While Lewin said he is “disheartened by how much potential impact it will have on us for what seems to be uncertain benefits,” he is quick to add that he doesn’t personally hold  anyone accountable who was charged with making this call.

“I don’t think any regulator means us harm, but it shows an actual lack of awareness about how our business actually works and the challenges of the continued pandemic response,” Lewin said, “because we’re now struggling just to scale back to break-even levels.”

In spite of this latest challenge, however, Lewin and Jazayeri remain committed to keeping their employees on the payroll first and foremost.

“We’re continuing to struggle to provide jobs for people – it’s our only goal now,” he said.  “We’d even support forced closure if it came with security for our workers from the government. What’s happened here is we’re trying to support jobs without government support and have put a significant amount of our revenue at risk so we’d rather they told us just to close.”

G.P. Gaglio, the newly named general manager of Scampo at the Liberty Hotel, finds the new curfew particularly problematic since it can mean that the restaurant has to show patrons the door sometimes before they’re ready to leave.

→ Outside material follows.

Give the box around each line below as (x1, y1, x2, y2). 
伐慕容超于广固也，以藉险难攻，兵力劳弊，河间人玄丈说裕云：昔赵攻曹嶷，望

“[The rush] starts at around 8 p.m., which makes it very challenging to shut it down by 9:30,” Gaglio said. “The restaurant business is about hospitality, and hospitality is like when someone comes to your house, you try to welcome them, not chase them away.”

The restaurant does most of its business between 8 and 10 p.m., Gaglio said, so he expects the new curfew could result in a 25-to-30-percent reduction in revenues.

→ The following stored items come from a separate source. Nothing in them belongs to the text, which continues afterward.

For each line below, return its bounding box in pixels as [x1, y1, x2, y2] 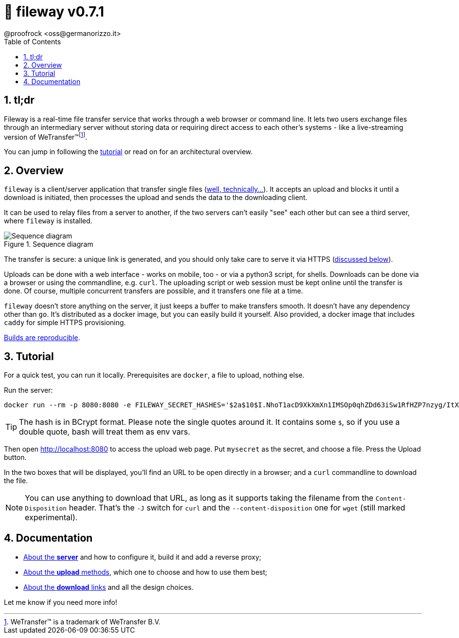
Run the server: [4, 385, 53, 394]
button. [4, 453, 27, 461]
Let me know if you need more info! [4, 598, 117, 606]
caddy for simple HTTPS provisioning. [4, 318, 126, 327]
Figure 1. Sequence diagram [4, 240, 93, 249]
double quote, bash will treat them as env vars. [19, 426, 190, 437]
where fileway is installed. [4, 217, 92, 225]
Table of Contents [4, 37, 61, 46]
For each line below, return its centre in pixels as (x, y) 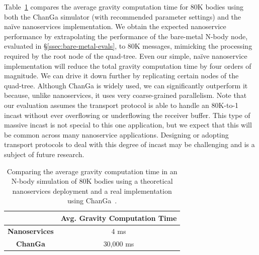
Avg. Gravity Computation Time (119, 218)
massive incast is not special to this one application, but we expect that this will (128, 125)
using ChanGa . (92, 201)
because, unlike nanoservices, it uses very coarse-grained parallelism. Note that (125, 95)
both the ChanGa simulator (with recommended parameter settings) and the (123, 16)
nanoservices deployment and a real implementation (92, 190)
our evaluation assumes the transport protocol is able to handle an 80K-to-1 (121, 105)
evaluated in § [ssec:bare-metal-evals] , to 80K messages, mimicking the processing (128, 46)
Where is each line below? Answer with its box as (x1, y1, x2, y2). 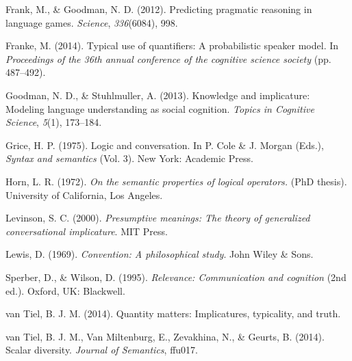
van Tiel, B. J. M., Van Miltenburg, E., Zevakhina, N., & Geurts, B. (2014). (5, 329, 325, 343)
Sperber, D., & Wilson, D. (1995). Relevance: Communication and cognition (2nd (5, 269, 347, 284)
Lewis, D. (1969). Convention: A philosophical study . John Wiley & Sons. (5, 247, 314, 261)
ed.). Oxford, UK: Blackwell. (5, 283, 125, 297)
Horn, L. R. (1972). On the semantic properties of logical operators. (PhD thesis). (5, 174, 347, 188)
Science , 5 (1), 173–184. (5, 115, 102, 129)
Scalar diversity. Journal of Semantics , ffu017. (5, 343, 198, 357)
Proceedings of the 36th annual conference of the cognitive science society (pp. (5, 51, 331, 66)

Moreover, Scampo has been operating at about 40 percent of its pre-pandemic occupancy, and with the new curfew in place, Gaglio expects that number could dwindle to 30 or 35 percent

Scampo has also been forced to furlough much of its staff in response to the pandemic, with only around 20 percent now back at work, and Gaglio expects that the number of furloughed employees could increase with the new curfew.

Meanwhile, Scampo faces a unique quandary compared to other neighborhood restaurants because, by Gaglio’s estimate, guests staying at the Liberty Hotel now account for about 60 percent of the clientele, but these patrons are also frequently from out of town and unfamiliar with the restrictions now imposed by the Commonwealth on its restaurants and its diners.

“They don’t know what guidelines are here where they’re coming from,” Gaglio said, “ and it’s not a law, which often makes it very hard to explain to them.”